Exercise materials:
Start of Block

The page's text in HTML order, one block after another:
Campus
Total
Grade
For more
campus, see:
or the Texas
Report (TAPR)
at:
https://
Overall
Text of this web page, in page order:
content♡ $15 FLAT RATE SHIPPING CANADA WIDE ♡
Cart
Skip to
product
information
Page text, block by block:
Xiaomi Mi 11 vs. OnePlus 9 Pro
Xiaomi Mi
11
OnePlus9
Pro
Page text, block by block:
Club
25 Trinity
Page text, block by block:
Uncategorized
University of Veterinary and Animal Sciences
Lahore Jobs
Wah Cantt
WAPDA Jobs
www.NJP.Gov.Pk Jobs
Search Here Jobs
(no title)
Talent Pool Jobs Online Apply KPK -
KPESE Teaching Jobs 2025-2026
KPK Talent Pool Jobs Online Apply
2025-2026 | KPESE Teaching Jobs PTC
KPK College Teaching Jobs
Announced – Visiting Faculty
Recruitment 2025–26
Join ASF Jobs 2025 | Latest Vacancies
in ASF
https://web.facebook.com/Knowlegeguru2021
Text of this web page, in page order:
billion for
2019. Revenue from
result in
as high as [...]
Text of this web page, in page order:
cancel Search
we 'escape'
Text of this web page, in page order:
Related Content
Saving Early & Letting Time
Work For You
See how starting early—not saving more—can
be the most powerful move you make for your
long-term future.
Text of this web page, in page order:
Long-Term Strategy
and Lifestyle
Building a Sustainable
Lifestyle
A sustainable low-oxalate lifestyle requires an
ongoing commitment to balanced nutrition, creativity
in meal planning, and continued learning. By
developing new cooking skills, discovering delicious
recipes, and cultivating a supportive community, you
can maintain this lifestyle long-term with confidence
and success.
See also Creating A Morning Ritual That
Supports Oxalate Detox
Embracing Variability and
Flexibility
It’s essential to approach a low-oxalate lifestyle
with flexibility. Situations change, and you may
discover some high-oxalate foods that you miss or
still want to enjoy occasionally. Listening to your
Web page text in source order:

End of Block

What is required: Nothing above should be left out. Print all the records exactly.

Result:
The page's text in HTML order, one block after another:
Campus
Total
Grade
For more
campus, see:
or the Texas
Report (TAPR)
at:
https://
Overall
Text of this web page, in page order:
content♡ $15 FLAT RATE SHIPPING CANADA WIDE ♡
Cart
Skip to
product
information
Page text, block by block:
Xiaomi Mi 11 vs. OnePlus 9 Pro
Xiaomi Mi
11
OnePlus9
Pro
Page text, block by block:
Club
25 Trinity
Page text, block by block:
Uncategorized
University of Veterinary and Animal Sciences
Lahore Jobs
Wah Cantt
WAPDA Jobs
www.NJP.Gov.Pk Jobs
Search Here Jobs
(no title)
Talent Pool Jobs Online Apply KPK -
KPESE Teaching Jobs 2025-2026
KPK Talent Pool Jobs Online Apply
2025-2026 | KPESE Teaching Jobs PTC
KPK College Teaching Jobs
Announced – Visiting Faculty
Recruitment 2025–26
Join ASF Jobs 2025 | Latest Vacancies
in ASF
https://web.facebook.com/Knowlegeguru2021
Text of this web page, in page order:
billion for
2019. Revenue from
result in
as high as [...]
Text of this web page, in page order:
cancel Search
we 'escape'
Text of this web page, in page order:
Related Content
Saving Early & Letting Time
Work For You
See how starting early—not saving more—can
be the most powerful move you make for your
long-term future.
Text of this web page, in page order:
Long-Term Strategy
and Lifestyle
Building a Sustainable
Lifestyle
A sustainable low-oxalate lifestyle requires an
ongoing commitment to balanced nutrition, creativity
in meal planning, and continued learning. By
developing new cooking skills, discovering delicious
recipes, and cultivating a supportive community, you
can maintain this lifestyle long-term with confidence
and success.
See also Creating A Morning Ritual That
Supports Oxalate Detox
Embracing Variability and
Flexibility
It’s essential to approach a low-oxalate lifestyle
with flexibility. Situations change, and you may
discover some high-oxalate foods that you miss or
still want to enjoy occasionally. Listening to your
Web page text in source order:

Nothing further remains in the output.